# ultra clear water bass



## ufaquaoiler (Jan 14, 2010)

me and a friend have permission in a private quarry and needless to say being a quarry the water is VERY clear. ive got no problem finding fish as they are all over the cliff wall and any downed tree, but the problem now is getting them to bite. ive had tons of them charge lures with dozens of bass in their names only to back off at the last second. suspending crakbaits and a plastic crawdad seemed to get the most attention, but again they just got right near it and backed down. they even ignored a 4" minnow, but im thinking about trying to get real crayfish since they charged the plastic one like crazy. any suggestions?


----------



## spfldbassguy (Mar 23, 2009)

whay kind of line are you employing in your quest?i'd have to suggest either downsizing to a smaller line or going with flourocarbon.unless that's what you're currently using or already doing(downsizing).just my 2 cents,maybe it'll help if not i tried.anyways goodluck my fellow angler.


----------



## Mykidsr1 (Mar 19, 2009)

Best bait for Quarries I have fished have been live bait. Also downsizing lures and Using Floro should work. Also try fishing it at night if you can.


----------



## Flathead76 (May 2, 2010)

Use 6 pound clear line and tie on a small light wire hook with zero wieght. Use the biggest most lively nightcrawlers that you can find. Hook only once in the middle of the worm. Do not ball it onto the hook. Cast off to the side of the fish and not right on top of them. Let the bait fall all the way to the bottom.

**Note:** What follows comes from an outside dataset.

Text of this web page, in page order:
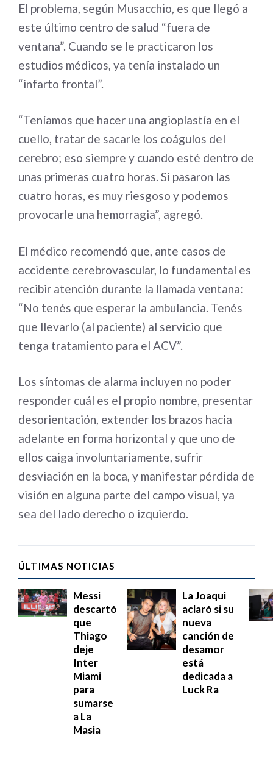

If they do not take it slowly lift the rod and let it slowly fall again.


----------



## ufaquaoiler (Jan 14, 2010)

14lb cajun line is what im using. although i gear most of my effort towards walleye, i have no issues catching largemouth in ponds or smallmouth in rivers, but those clear water fish are something else! doesnt help this place allows 200 or so people a year to fish either and undoubtedly people tresspass. dont get me wrong theres no shortage of fish at all! its not uncommon to see 10 or 20 14" or bigger fish at the same downed tree, but i can also guess how many lures theyve seen. another private pond i fish the water is very clear and a little george with the same 14lb cajun line i like for dragging on the maumee rocks absolutely demolishes those fish, but the quarry bass had 0 intrest. i have a foam cooler filled with nightcrawlers so ill have to try that next.


----------



## JignPig Guide (Aug 3, 2007)

If you've never tried the drop-shot technique, I highly recommend it for this type of water.

Most anglers use light line such as 8lb. test florocarbon. It's the most deadly way to catch'em in water such as you described that I know of.


----------



## Tokugawa (Apr 29, 2008)

JignPig Guide said:


> If you've never tried the drop-shot technique, I highly recommend it for this type of water.
> 
> Most anglers use light line such as 8lb. test florocarbon. It's the most deadly way to catch'em in water such as you described that I know of.


x2

If it is clear, drop-shot it.


----------